Regarding #532, the error you've seen is unrelated to this fix. Having no headings is a separate case that has not been handled before, as it has not come up in any discussion. I've created a PR (https://github.com/nlbdev/nordic-epub3-dtbook-migrator/pull/539) trying to solve this issue.

Best regards Daniel

josteinaj commented 1 year ago

@karladamt @oscarlcarlsson @kalaspuffar what is the status here? Are you ready to make a release?

kalaspuffar commented 1 year ago

Hi @josteinaj

On my end, I don't have any work left, someone wanted to change the documentation and MTM needs to verify some of the fixes. But on my end, everything mentioned in the plan seems to be done.

Best regards Daniel

oscarlcarlsson commented 1 year ago

All good on our end as well!

josteinaj commented 1 year ago

I see that #395 is still not marked as done. What remains there?

josteinaj commented 1 year ago

I just noticed that @oscarlcarlsson had some issues with 2015-1 EPUBs here: https://github.com/nlbdev/nordic-epub3-dtbook-migrator/issues/515, so we should verify that 2015-1 still works before making the release.

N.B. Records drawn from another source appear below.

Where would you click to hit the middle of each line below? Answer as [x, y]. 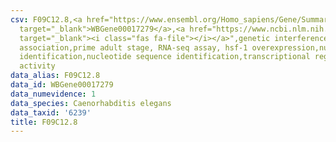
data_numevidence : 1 [53, 94]
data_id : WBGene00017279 [62, 85]
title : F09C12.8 [44, 122]
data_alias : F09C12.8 [55, 76]
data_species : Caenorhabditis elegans [91, 103]
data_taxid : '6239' [51, 112]
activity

josteinaj commented 1 year ago

From meeting between Textalk, MTM and NLB on 22. June:

josteinaj commented 1 year ago

Hi @kalaspuffar! I just wanted to check where we are on this one. Is it being worked on?

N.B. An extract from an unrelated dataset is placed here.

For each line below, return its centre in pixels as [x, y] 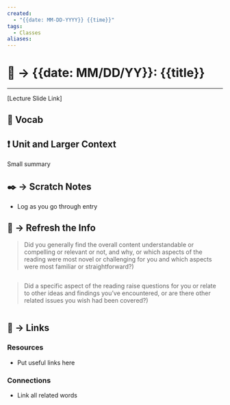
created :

josteinaj commented 1 year ago

bump @kalaspuffar

kalaspuffar commented 1 year ago

Hi @josteinaj

No, I understood from our last meeting that I should prepare the docker image for release. That PR is merged.

And send an email with documentation information to you and that is also done.

I hope that I've not missed or misunderstood any my responsibilities. Currently I'm not doing anything more for this release.

Best regards Daniel

josteinaj commented 1 year ago

Hi Daniel!

I can't remember having received the documentation, could you resend it to me so that I can have another look?

It should be in a form that fits into this page: http://nlbdev.github.io/nordic-epub3-dtbook-migrator/

And since it's a new API, we can't just point to the Pipeline 2 API documentation. We need to provide API documentation on that page (or a separate page) as well, along with examples of how to run jobs.

kalaspuffar commented 1 year ago

Hi @josteinaj

I am sending the same information I sent in the last mail here as it might not arrive, and here we have documentation of what has been discussed.

When it comes to documentation, the SwaggerAPI / OpenAPI documentation can be viewed either by downloading the editor or going to https://editor.swagger.io/

You could either download the file and upload it to the editor or import the URL directly. https://raw.githubusercontent.com/nlbdev/nordic-epub3-dtbook-migrator/master/web/docs/api_v1.yaml

Building the docker image should not be more complicated than building any other image:

docker build -t nordic-epub-validator .

And running it only requires exposing the web server port to access the API.

docker run --publish 8080:80 nordic-epub-validator

If there is anything else you need for the documentation then don't hesitate to reach out.

Best regards Daniel

josteinaj commented 1 year ago

Hi Daniel!

Right, I found the e-mail now. It was right before summer vacation and I see I've forgot to reply to it. Sorry.

We need some documentation of the usage in addition to the yaml. Could you write the commands with some comments on how to use it? Say I have an EPUB, how do I post it to the API (with curl or wget example), how do I check the status of the job (if it's asynchronous), and how can I get the results? For basic usage, I don't think we should require users to open swagger or similar.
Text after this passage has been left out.